PROVIDED DATA
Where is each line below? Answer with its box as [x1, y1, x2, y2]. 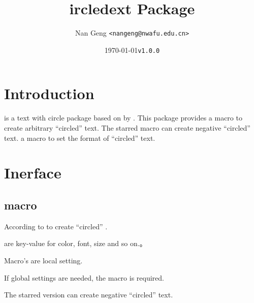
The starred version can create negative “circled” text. [4, 289, 173, 300]
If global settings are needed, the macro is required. [4, 272, 164, 283]
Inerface [4, 162, 61, 183]
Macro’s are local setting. [4, 255, 83, 265]
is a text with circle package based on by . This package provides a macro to [4, 112, 242, 123]
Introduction [4, 83, 94, 104]
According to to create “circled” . [4, 221, 108, 231]
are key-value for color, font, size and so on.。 [4, 238, 147, 249]
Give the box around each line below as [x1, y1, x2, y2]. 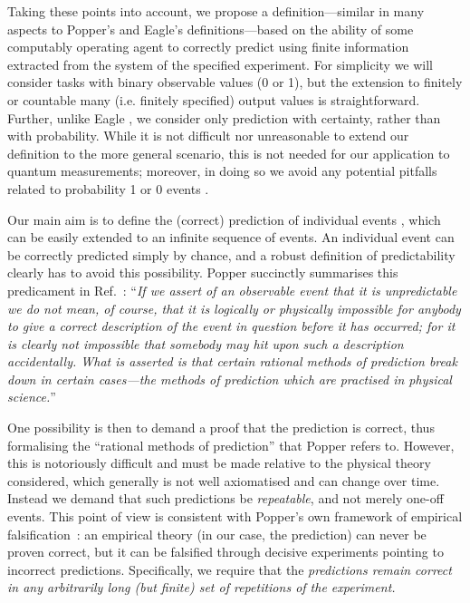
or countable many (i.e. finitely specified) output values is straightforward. [7, 90, 420, 109]
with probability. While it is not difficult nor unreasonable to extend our [7, 126, 409, 145]
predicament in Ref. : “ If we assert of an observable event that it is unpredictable [7, 280, 457, 299]
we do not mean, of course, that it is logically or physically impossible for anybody [7, 298, 461, 317]
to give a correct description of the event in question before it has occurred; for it [7, 316, 456, 336]
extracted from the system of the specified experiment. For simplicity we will [7, 54, 434, 73]
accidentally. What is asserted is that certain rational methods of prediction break [7, 352, 457, 371]
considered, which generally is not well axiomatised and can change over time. [7, 471, 440, 490]
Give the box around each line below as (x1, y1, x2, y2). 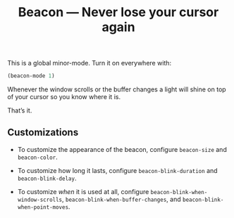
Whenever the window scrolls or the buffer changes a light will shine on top (7, 85, 227, 94)
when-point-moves (17, 203, 69, 211)
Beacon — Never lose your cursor (18, 4, 219, 20)
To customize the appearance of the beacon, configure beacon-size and (17, 145, 227, 153)
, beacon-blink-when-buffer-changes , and (62, 195, 181, 203)
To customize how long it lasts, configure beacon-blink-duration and (17, 166, 218, 174)
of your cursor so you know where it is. (7, 93, 121, 101)
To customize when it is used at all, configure (17, 187, 149, 195)
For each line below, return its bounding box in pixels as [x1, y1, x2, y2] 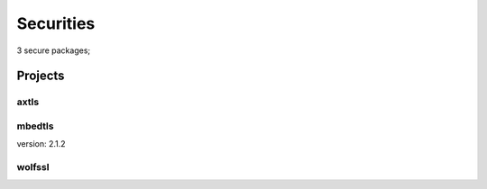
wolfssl [16, 161, 50, 174]
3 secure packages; [16, 45, 91, 56]
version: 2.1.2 [16, 139, 67, 149]
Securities [16, 13, 96, 33]
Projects [16, 68, 65, 84]
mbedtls [16, 120, 54, 132]
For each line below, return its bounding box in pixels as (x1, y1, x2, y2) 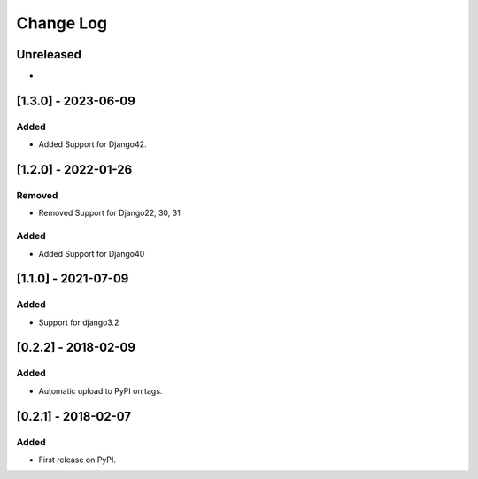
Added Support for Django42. (38, 139, 147, 150)
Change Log (16, 13, 108, 33)
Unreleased (16, 47, 82, 62)
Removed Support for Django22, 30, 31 (38, 208, 181, 219)
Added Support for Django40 (38, 248, 145, 259)
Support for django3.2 (38, 317, 119, 328)
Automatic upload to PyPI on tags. (38, 385, 163, 396)
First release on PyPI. (38, 454, 117, 465)
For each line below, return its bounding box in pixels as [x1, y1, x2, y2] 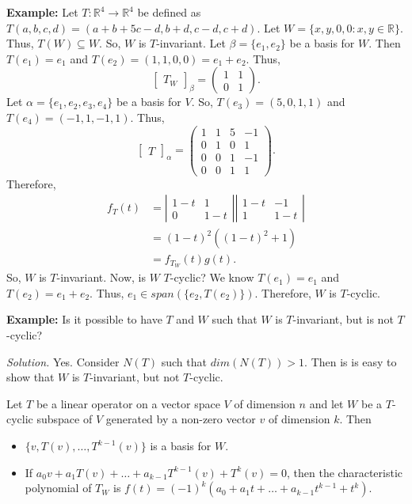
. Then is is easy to [304, 353, 397, 369]
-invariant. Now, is [56, 269, 146, 286]
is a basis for [150, 438, 212, 454]
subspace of [36, 411, 93, 427]
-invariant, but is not [292, 311, 394, 328]
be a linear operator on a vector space [36, 395, 220, 411]
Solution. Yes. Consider [6, 353, 120, 369]
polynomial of [25, 479, 92, 496]
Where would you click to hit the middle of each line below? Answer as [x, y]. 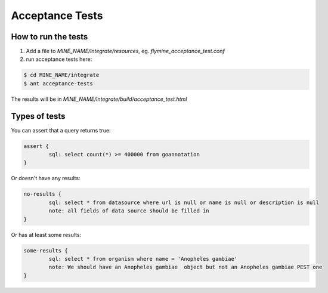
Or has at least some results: [46, 235]
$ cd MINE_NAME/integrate [61, 75]
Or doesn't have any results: [46, 178]
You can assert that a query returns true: [61, 130]
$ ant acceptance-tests [58, 83]
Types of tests [38, 116]
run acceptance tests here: [59, 59]
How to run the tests [49, 37]
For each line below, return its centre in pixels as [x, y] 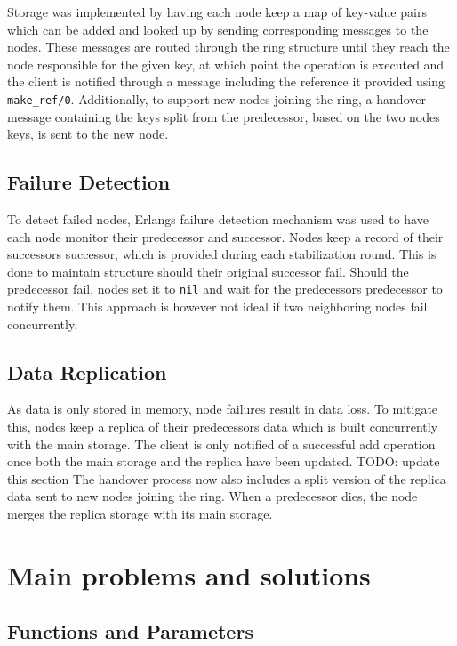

WORK ITEM
This exercise asks for the data above to be given again exactly, without pictures.

EXERCISE OUTPUT
Where is each line below? Answer with its box as [x1, y1, x2, y2]. 
The starred version can create negative “circled” text. [4, 289, 173, 300]
If global settings are needed, the macro is required. [4, 272, 164, 283]
Inerface [4, 162, 61, 183]
Macro’s are local setting. [4, 255, 83, 265]
is a text with circle package based on by . This package provides a macro to [4, 112, 242, 123]
Introduction [4, 83, 94, 104]
According to to create “circled” . [4, 221, 108, 231]
are key-value for color, font, size and so on.。 [4, 238, 147, 249]
Give the box around each line below as [x1, y1, x2, y2]. 
or countable many (i.e. finitely specified) output values is straightforward. [7, 90, 420, 109]
with probability. While it is not difficult nor unreasonable to extend our [7, 126, 409, 145]
predicament in Ref. : “ If we assert of an observable event that it is unpredictable [7, 280, 457, 299]
we do not mean, of course, that it is logically or physically impossible for anybody [7, 298, 461, 317]
to give a correct description of the event in question before it has occurred; for it [7, 316, 456, 336]
extracted from the system of the specified experiment. For simplicity we will [7, 54, 434, 73]
accidentally. What is asserted is that certain rational methods of prediction break [7, 352, 457, 371]
considered, which generally is not well axiomatised and can change over time. [7, 471, 440, 490]
Give the box around each line below as (x1, y1, x2, y2). 
Whenever the window scrolls or the buffer changes a light will shine on top (7, 85, 227, 94)
when-point-moves (17, 203, 69, 211)
Beacon — Never lose your cursor (18, 4, 219, 20)
To customize the appearance of the beacon, configure beacon-size and (17, 145, 227, 153)
, beacon-blink-when-buffer-changes , and (62, 195, 181, 203)
To customize how long it lasts, configure beacon-blink-duration and (17, 166, 218, 174)
of your cursor so you know where it is. (7, 93, 121, 101)
To customize when it is used at all, configure (17, 187, 149, 195)
For each line below, return its bounding box in pixels as [x1, y1, x2, y2] 
wolfssl [16, 161, 50, 174]
3 secure packages; [16, 45, 91, 56]
version: 2.1.2 [16, 139, 67, 149]
Securities [16, 13, 96, 33]
Projects [16, 68, 65, 84]
mbedtls [16, 120, 54, 132]
For each line below, return its bounding box in pixels as (x1, y1, x2, y2) 
Added Support for Django42. (38, 139, 147, 150)
Change Log (16, 13, 108, 33)
Unreleased (16, 47, 82, 62)
Removed Support for Django22, 30, 31 (38, 208, 181, 219)
Added Support for Django40 (38, 248, 145, 259)
Support for django3.2 (38, 317, 119, 328)
Automatic upload to PyPI on tags. (38, 385, 163, 396)
First release on PyPI. (38, 454, 117, 465)
For each line below, return its bounding box in pixels as [x1, y1, x2, y2] 
. Then is is easy to [304, 353, 397, 369]
-invariant. Now, is [56, 269, 146, 286]
is a basis for [150, 438, 212, 454]
subspace of [36, 411, 93, 427]
-invariant, but is not [292, 311, 394, 328]
be a linear operator on a vector space [36, 395, 220, 411]
Solution. Yes. Consider [6, 353, 120, 369]
polynomial of [25, 479, 92, 496]
Where would you click to hit the middle of each line below? Answer as [x, y]. 
Or has at least some results: [46, 235]
$ cd MINE_NAME/integrate [61, 75]
Or doesn't have any results: [46, 178]
You can assert that a query returns true: [61, 130]
$ ant acceptance-tests [58, 83]
Types of tests [38, 116]
run acceptance tests here: [59, 59]
How to run the tests [49, 37]
For each line below, return its centre in pixels as [x, y] 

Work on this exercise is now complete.